You can build Spark using more than one thread by using the -T option with Maven, see "Parallel builds in Maven 3". More detailed documentation is available from the project site, at "Building Spark".

For general development tips, including info on developing Spark using an IDE, see "Useful Developer Tools".

Interactive Scala Shell

The easiest way to start using Spark is through the Scala shell:

./bin/spark-shell

Try the following command, which should return 1000:

scala> sc.parallelize(1 to 1000).count()

Interactive Python Shell

Alternatively, if you prefer Python, you can use the Python shell:

./bin/pyspark

And run the following command, which should also return 1000:

>>> sc.parallelize(range(1000)).count()

Example Programs

Spark also comes with several sample programs in the examples directory. To run one of them, use ./bin/run-example <class> [params]. For example:

./bin/run-example SparkPi

will run the Pi example locally.

You can set the MASTER environment variable when running examples to submit examples to a cluster. This can be a mesos:// or spark:// URL, "yarn" to run on YARN, and "local" to run locally with one thread, or "local[N]" to run locally with N threads. You can also use an abbreviated class name if the class is in the examples package. For instance:

MASTER=spark://host:7077 ./bin/run-example SparkPi

Many of the example programs print usage help if no params are given.

Running Tests

Testing first requires building Spark. Once Spark is built, tests can be run using:

./dev/run-tests

Please see the guidance on how to run tests for a module, or individual tests.

A Note About Hadoop Versions

Spark uses the Hadoop core library to talk to HDFS and other Hadoop-supported storage systems. Because the protocols have changed in different versions of Hadoop, you must build Spark against the same version that your cluster runs.
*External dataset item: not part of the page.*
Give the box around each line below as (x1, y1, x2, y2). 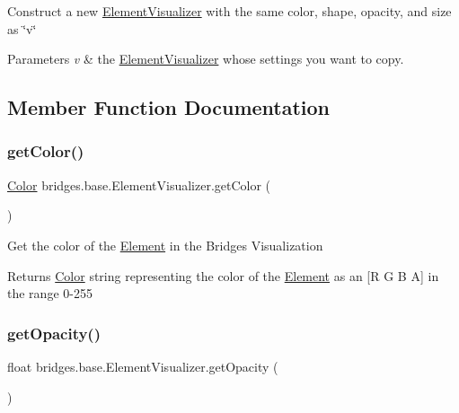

Please refer to the build documentation at "Specifying the Hadoop Version" for detailed guidance on building for a particular distribution of Hadoop, including building for particular Hive and Hive Thriftserver distributions.

Configuration

Please refer to the Configuration Guide in the online documentation for an overview on how to configure Spark.

Contributing

Please review the Contribution to Spark guide for information on how to get started contributing to the project.